Your objective:
Search the records below for the word "with". Pull out each line that has it.

Extracted data entries
★ ★ ★ ★ ★ ★ ★

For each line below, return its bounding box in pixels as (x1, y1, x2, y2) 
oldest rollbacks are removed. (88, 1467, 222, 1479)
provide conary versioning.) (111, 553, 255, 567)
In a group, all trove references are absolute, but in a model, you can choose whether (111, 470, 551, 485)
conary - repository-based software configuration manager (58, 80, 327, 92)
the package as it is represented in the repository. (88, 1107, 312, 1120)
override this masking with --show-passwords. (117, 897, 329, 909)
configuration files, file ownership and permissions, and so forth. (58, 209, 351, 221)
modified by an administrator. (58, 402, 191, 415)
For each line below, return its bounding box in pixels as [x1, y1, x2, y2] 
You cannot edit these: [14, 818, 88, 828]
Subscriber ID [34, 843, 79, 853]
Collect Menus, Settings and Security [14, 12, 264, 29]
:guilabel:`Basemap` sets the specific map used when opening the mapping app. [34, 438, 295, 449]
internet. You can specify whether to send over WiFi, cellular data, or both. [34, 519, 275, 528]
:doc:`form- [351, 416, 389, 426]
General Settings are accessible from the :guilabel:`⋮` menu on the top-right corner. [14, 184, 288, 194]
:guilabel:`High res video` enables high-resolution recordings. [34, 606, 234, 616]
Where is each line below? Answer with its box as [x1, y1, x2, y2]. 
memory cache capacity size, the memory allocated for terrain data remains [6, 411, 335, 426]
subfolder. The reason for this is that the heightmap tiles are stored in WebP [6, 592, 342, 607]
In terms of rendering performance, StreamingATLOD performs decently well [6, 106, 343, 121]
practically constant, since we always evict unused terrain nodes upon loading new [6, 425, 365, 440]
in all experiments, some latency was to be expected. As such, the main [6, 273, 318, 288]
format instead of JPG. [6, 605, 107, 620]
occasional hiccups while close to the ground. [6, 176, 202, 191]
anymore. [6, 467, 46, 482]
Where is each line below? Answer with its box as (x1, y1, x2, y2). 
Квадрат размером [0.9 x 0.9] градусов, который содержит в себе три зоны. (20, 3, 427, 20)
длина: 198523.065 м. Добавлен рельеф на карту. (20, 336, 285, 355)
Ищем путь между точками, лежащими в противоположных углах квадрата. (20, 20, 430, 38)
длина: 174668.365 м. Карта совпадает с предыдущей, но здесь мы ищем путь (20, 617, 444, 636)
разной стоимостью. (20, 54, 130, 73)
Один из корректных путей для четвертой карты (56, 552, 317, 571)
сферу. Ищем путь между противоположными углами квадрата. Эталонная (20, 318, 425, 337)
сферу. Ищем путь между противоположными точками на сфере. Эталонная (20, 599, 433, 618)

★ ★ ★ ★ ★ ★ ★

Solution:
override this masking with --show-passwords. (117, 897, 329, 909)
Where is each line below? Answer with its box as [x1, y1, x2, y2]. 
Where is each line below? Answer with its box as (x1, y1, x2, y2). 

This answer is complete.